By giving thanks to God in every thing, every time, every situation, our spirits are united with God and we can, indeed, be in a state of wonder, a state of ceaseless prayer with our Creator and our Lord. The poet, John Milton, framed it this way, “ Gratitude bestows reverence, allowing us to encounter everyday epiphanies, those transcendent moments of awe that change forever how we experience life and the world.”

This is God’s Will for You in Christ Jesus

Rejoice always. Pray without ceasing. In everything give thanks.

Paul also reminds us that this is God’s will for you in Christ Jesus. This is God’s will, God’s intention, God’s plan for you.

Even as you pack your boxes, load up your cars, and head into the future on paths unknown. Even as you circulate your resumes, and make your lists, and plan your plans for what you intend to do with your lives. Remember this:

God has plans for you. God’s plans are waiting for you to discover. And you will discover them in rejoicing, your will discover them in living with a grateful spirit, you will discover them prayer.
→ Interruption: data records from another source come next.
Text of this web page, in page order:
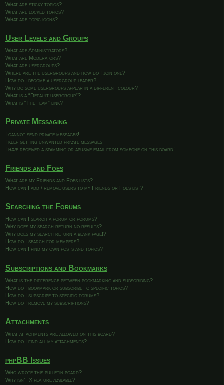
What are sticky topics?
What are locked topics?
What are topic icons?
User Levels and Groups
What are Administrators?
What are Moderators?
What are usergroups?
Where are the usergroups and how do I join one?
How do I become a usergroup leader?
Why do some usergroups appear in a different colour?
What is a “Default usergroup”?
What is “The team” link?
Private Messaging
I cannot send private messages!
I keep getting unwanted private messages!
I have received a spamming or abusive email from someone on this board!
Friends and Foes
What are my Friends and Foes lists?
How can I add / remove users to my Friends or Foes list?
Searching the Forums
How can I search a forum or forums?
Why does my search return no results?
Why does my search return a blank page!?
How do I search for members?
How can I find my own posts and topics?
Subscriptions and Bookmarks
What is the difference between bookmarking and subscribing?
How do I bookmark or subscribe to specific topics?
How do I subscribe to specific forums?
How do I remove my subscriptions?
Attachments
What attachments are allowed on this board?
How do I find all my attachments?
phpBB Issues
Who wrote this bulletin board?
Why isn’t X feature available?
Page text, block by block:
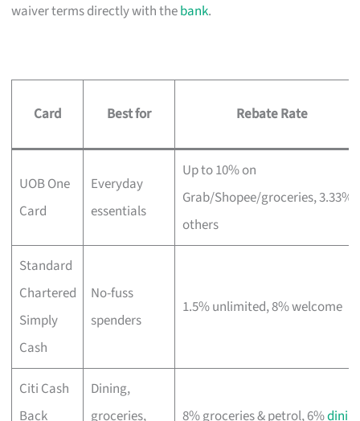
waiver terms directly with thebank.
Card Best for Rebate Rate
UOB One
Card
Everyday
essentials
Up to 10% on
Grab/Shopee/groceries, 3.33%
others
Standard
Chartered
Simply
Cash
No-fuss
spenders
1.5% unlimited, 8% welcome
Citi Cash
Back
Dining,
groceries,
8% groceries & petrol, 6%
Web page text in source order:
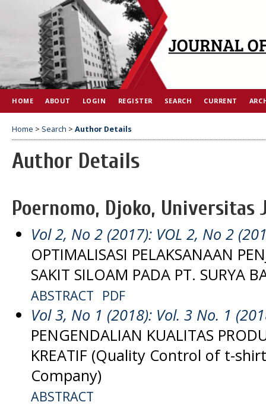
HOME ABOUT LOGIN REGISTER SEARCH CURRENT
Home > Search > Author Details
Author Details
Poernomo, Djoko, Universitas
Vol 2, No 2 (2017): VOL 2, No 2
OPTIMALISASI PELAKSANAAN
SAKIT SILOAM PADA PT. SURYA
ABSTRACT PDF
Vol 3, No 1 (2018): Vol. 3 No. 1
PENGENDALIAN KUALITAS
KREATIF (Quality Control of t-
Company)
ABSTRACT
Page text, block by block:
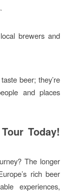
brewers and
beer; they’re
and places
Today!
The longer
rich beer
experiences,
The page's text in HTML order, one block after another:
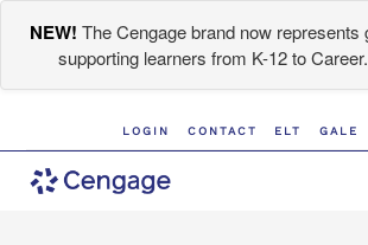
NEW! The Cengage brand now represents
supporting learners from K-12 to Career.
LOGIN CONTACT ELT GALE
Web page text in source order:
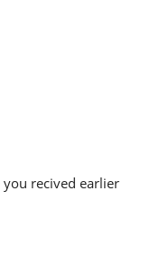
recived earlier
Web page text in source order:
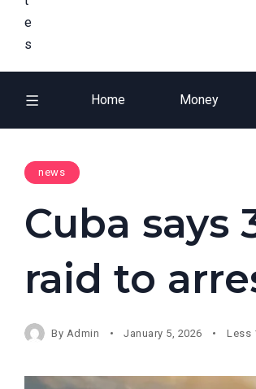
Home Money
news
Cuba says
raid to
By Admin January 5, 2026 Less
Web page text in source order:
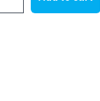
$21.95.$15.99.
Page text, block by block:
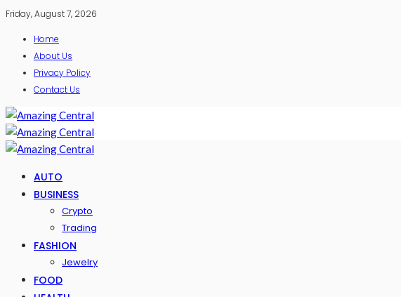
Friday, August 7, 2026
Home
About Us
Privacy Policy
Contact Us
AUTO
BUSINESS
Crypto
Trading
FASHION
Jewelry
FOOD
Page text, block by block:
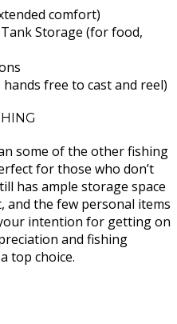
comfort)
Storage (for food,
free to cast and reel)
some of the other fishing
for those who don’t
has ample storage space
and the few personal items
intention for getting on
and fishing
top choice.
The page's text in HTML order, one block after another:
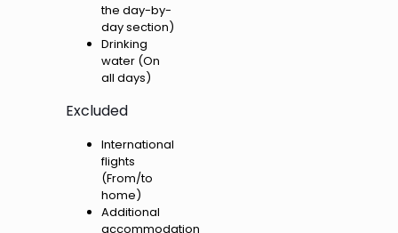
the day-by-
day section)
Drinking
water (On
all days)
Excluded
International
flights
(From/to
home)
Additional
accommodation
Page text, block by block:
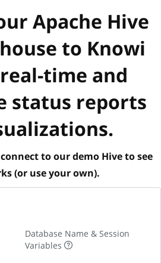
Apache Hive
to Knowi
time and
status reports
to our demo Hive to see
(or use your own).
Database Name & Session
Variables
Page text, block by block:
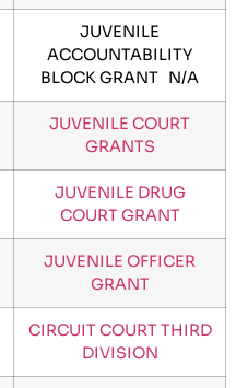
JUVENILE
ACCOUNTABILITY
BLOCK GRANT N/A
JUVENILE COURT
GRANTS
JUVENILE DRUG
COURT GRANT
JUVENILE OFFICER
GRANT
CIRCUIT COURT THIRD
DIVISION
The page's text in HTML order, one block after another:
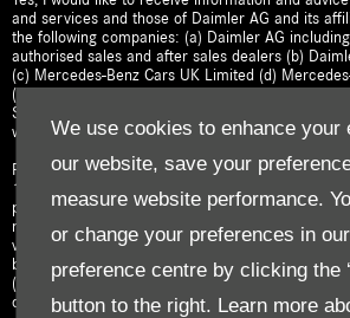
We use cookies to enhance your
our website, save your
measure website performance.
or change your preferences in
preference centre by clicking the
button to the right. Learn more
and services and those of Daimler AG and its
the following companies: (a) Daimler AG
authorised sales and after sales dealers (b)
(c) Mercedes-Benz Cars UK Limited (d)
(e) Mercedes-Benz Trucks UK Limited (f)
Services UK Limited; and (g) Daimler Insurance
well as their legal successors.
For this purpose, I hereby give my consent that:
1) my name, contact details and other
provided (e.g. address, email address, telephone
messenger ID, social network addresses,
vehicle (e.g. vehicle configuration, mileage, data
booklet); and 3) information about products
(e.g. lease agreements, Mercedes me connect
configurations stored)
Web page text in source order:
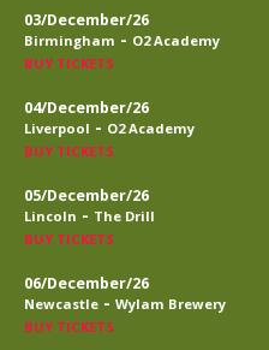
03/December/26
Birmingham - O2 Academy
BUY TICKETS
04/December/26
Liverpool - O2 Academy
BUY TICKETS
05/December/26
Lincoln - The Drill
BUY TICKETS
06/December/26
Newcastle - Wylam Brewery
BUY TICKETS
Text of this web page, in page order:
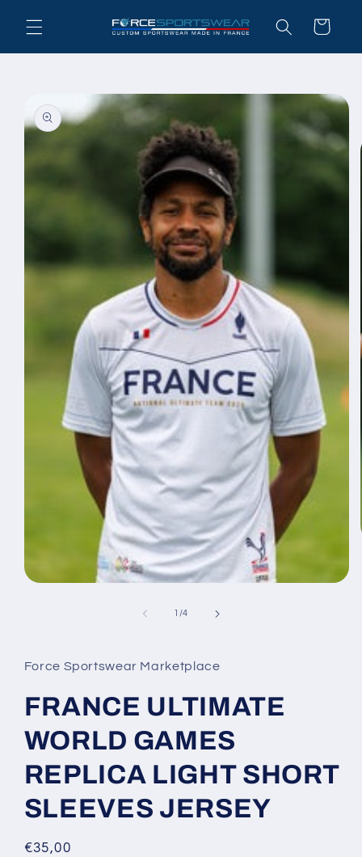
content
Cart
product
information
/of
4
Force Sportswear Marketplace
FRANCE ULTIMATE
WORLD GAMES
REPLICA LIGHT SHORT
SLEEVES JERSEY
Regular
€35,00
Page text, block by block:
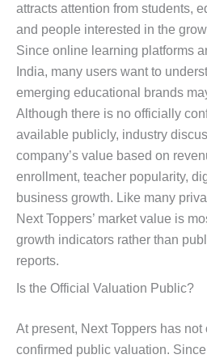
attracts attention from students,
and people interested in the
Since online learning platforms
India, many users want to
emerging educational brands
Although there is no officially
available publicly, industry
company’s value based on
enrollment, teacher popularity,
business growth. Like many
Next Toppers’ market value is
growth indicators rather than
reports.
Is the Official Valuation Public?
At present, Next Toppers has
confirmed public valuation.
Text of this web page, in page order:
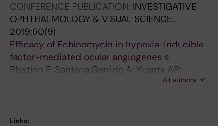
CONFERENCE PUBLICATION: INVESTIGATIVE
OPHTHALMOLOGY & VISUAL SCIENCE.
2019;60(9)
Efficacy of Echinomycin in hypoxia-inducible
factor-mediated ocular angiogenesis
Plastino F; Santana Garrido A; Kvanta AP;
Andre H; Aronsson M; Mate Barrero A;All authors
Links:
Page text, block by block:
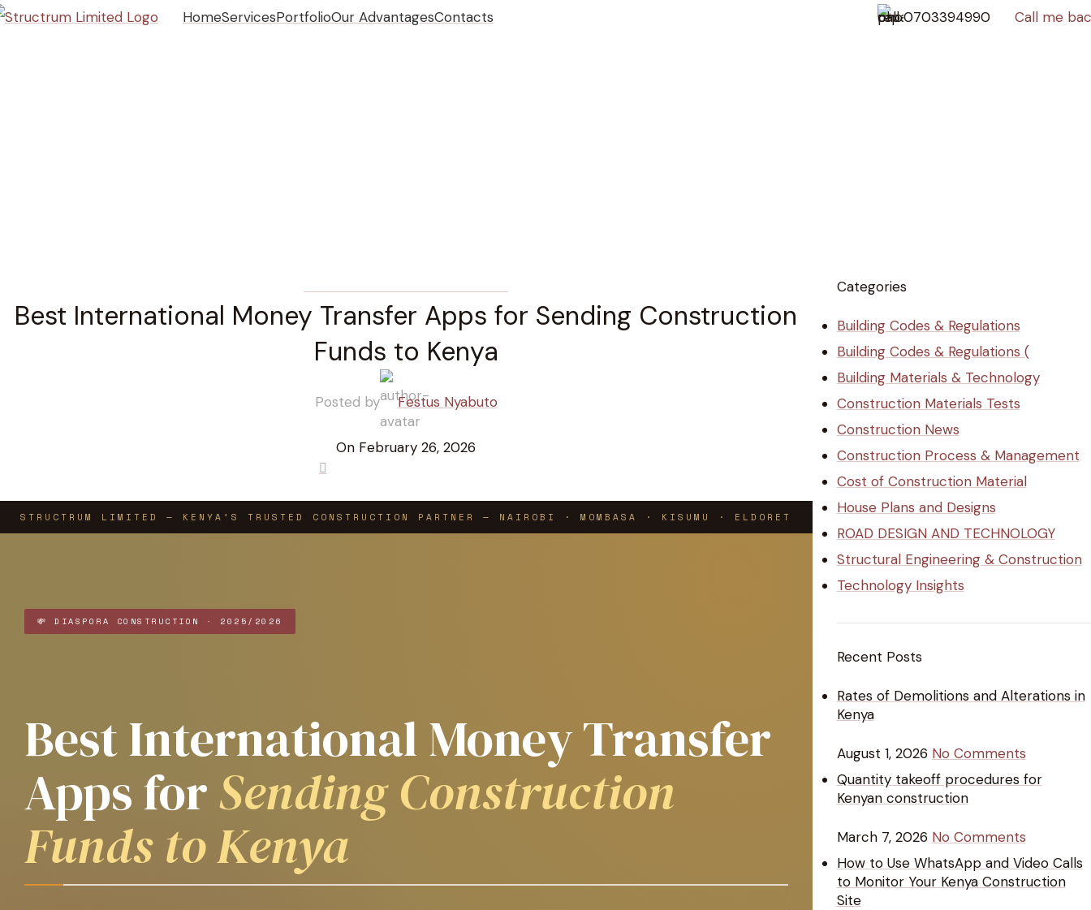
HomeServicesPortfolioOur AdvantagesContacts 0703394990 Call me
Best International Money Transfer Apps for Sending Construction
Funds to Kenya
Posted by Festus Nyabuto
On February 26, 2026
STRUCTRUM LIMITED — KENYA’S TRUSTED CONSTRUCTION PARTNER — NAIROBI · MOMBASA · KISUMU · ELDORET
💸 DIASPORA CONSTRUCTION · 2025/2026
Best International Money Transfer
Apps forSending Construction
Funds to Kenya
Categories
Building Codes & Regulations
Building Codes & Regulations (
Building Materials & Technology
Construction Materials Tests
Construction News
Construction Process & Management
Cost of Construction Material
House Plans and Designs
ROAD DESIGN AND TECHNOLOGY
Structural Engineering & Construction
Technology Insights
Recent Posts
Rates of Demolitions and Alterations in
Kenya
August 1, 2026 No Comments
Quantity takeoff procedures for
Kenyan construction
March 7, 2026 No Comments
How to Use WhatsApp and Video Calls
to Monitor Your Kenya Construction
Site
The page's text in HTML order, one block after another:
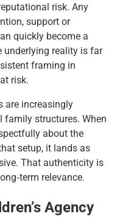
risk. Any
support or
quickly become a
underlying reality is far
framing in
risk.
are increasingly
structures. When
about the
setup, it lands as
That authenticity is
relevance.
Agency
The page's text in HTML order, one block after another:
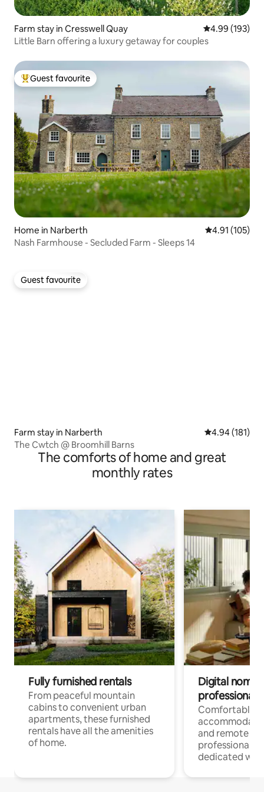
Farm stay in Cresswell Quay 4.99 out of 5
4.99 (193)
Little Barn offering a luxury getaway for couples
Top guest favourite
Guest favourite
Home in Narberth 4.91 out of 5
4.91 (105)
Nash Farmhouse - Secluded Farm - Sleeps 14
Guest favourite
Guest favourite
Farm stay in Narberth 4.94 out of 5
4.94 (181)
The Cwtch @ Broomhill Barns
The comforts of home and great
monthly rates
Fully furnished rentals
From peaceful mountain
cabins to convenient urban
apartments, these furnished
rentals have all the amenities
of home.
Digital
professionals
Comfortable
and remote
professionals
dedicated
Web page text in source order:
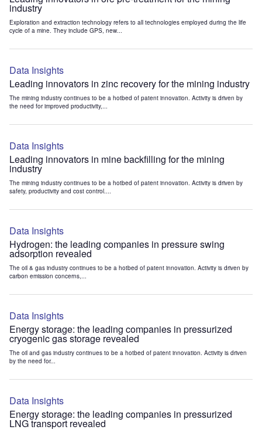
industry
Exploration and extraction technology refers to all technologies employed during the life
cycle of a mine. They include GPS, new...
Data Insights
Leading innovators in zinc recovery for the mining industry
The mining industry continues to be a hotbed of patent innovation. Activity is driven by
the need for improved productivity,...
Data Insights
Leading innovators in mine backfilling for the mining
industry
The mining industry continues to be a hotbed of patent innovation. Activity is driven by
safety, productivity and cost control....
Data Insights
Hydrogen: the leading companies in pressure swing
adsorption revealed
The oil & gas industry continues to be a hotbed of patent innovation. Activity is driven by
carbon emission concerns,...
Data Insights
Energy storage: the leading companies in pressurized
cryogenic gas storage revealed
The oil and gas industry continues to be a hotbed of patent innovation. Activity is driven
by the need for...
Data Insights
Energy storage: the leading companies in pressurized
LNG transport revealed
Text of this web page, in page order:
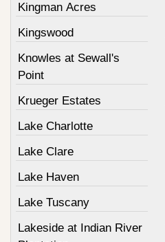
Kingman Acres
Kingswood
Knowles at Sewall's
Point
Krueger Estates
Lake Charlotte
Lake Clare
Lake Haven
Lake Tuscany
Lakeside at Indian River
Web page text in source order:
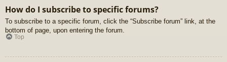
How do I subscribe to specific forums?
To subscribe to a specific forum, click the “Subscribe forum” link, at the
bottom of page, upon entering the forum.
Top
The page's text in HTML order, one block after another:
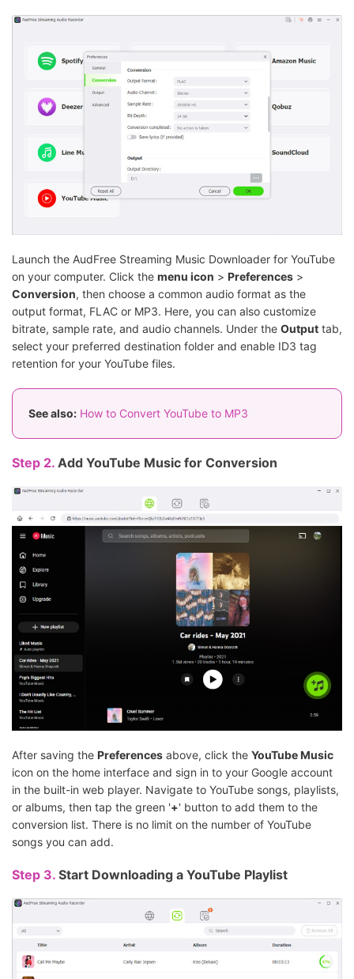
Launch the AudFree Streaming Music Downloader for YouTube
on your computer. Click the menu icon > Preferences >
Conversion, then choose a common audio format as the
output format, FLAC or MP3. Here, you can also customize
bitrate, sample rate, and audio channels. Under the Output tab,
select your preferred destination folder and enable ID3 tag
retention for your YouTube files.
See also: How to Convert YouTube to MP3
Step 2. Add YouTube Music for Conversion
After saving the Preferences above, click the YouTube Music
icon on the home interface and sign in to your Google account
in the built-in web player. Navigate to YouTube songs, playlists,
or albums, then tap the green '+' button to add them to the
conversion list. There is no limit on the number of YouTube
songs you can add.
Step 3. Start Downloading a YouTube Playlist
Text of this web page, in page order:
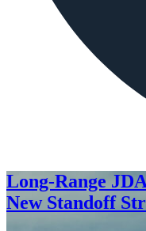
Long-Range
New Standoff
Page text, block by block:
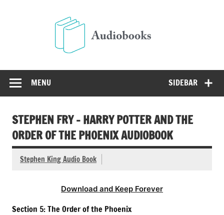
SIDEBAR
MENU
STEPHEN FRY – HARRY POTTER AND THE
ORDER OF THE PHOENIX AUDIOBOOK
Stephen King Audio Book
Download and Keep Forever
Section 5: The Order of the Phoenix
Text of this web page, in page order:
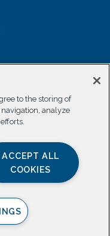
to the storing of
analyze
ACCEPT ALL
COOKIES
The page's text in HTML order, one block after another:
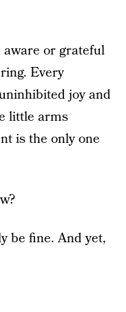
aware or grateful
Every
joy and
little arms
is the only one
be fine. And yet,
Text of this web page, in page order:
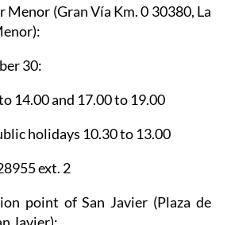
holidays 10.30 to 13.00
ext. 2
point of San Javier(Plaza de
Javier):
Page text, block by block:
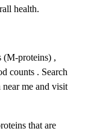
health.
proteins) ,
counts . Search
me and visit
that are
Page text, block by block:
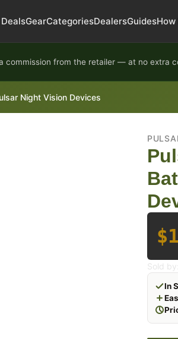
DealsGearCategoriesDealersGuidesHow
commission from the retailer — at no extra
Night Vision Devices
Sold by:
In
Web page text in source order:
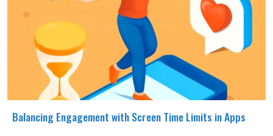
Balancing Engagement with Screen Time Limits in Apps

The last words I leave you are from the prophet Jeremiah (29: 11-14):

For surely I know the plans I have for you, says the LORD, plans for your welfare and not for harm, to give you a future with hope. Then when you call upon me and come and pray to me, I will hear you. When you search for me, you will find me; if you seek me with all your heart, I will let you find me, says the LORD.

Rejoice always. Pray without ceasing. In everything give thanks. For this is God’s will for you in Christ Jesus.

Advice to live by. Thanks be to God!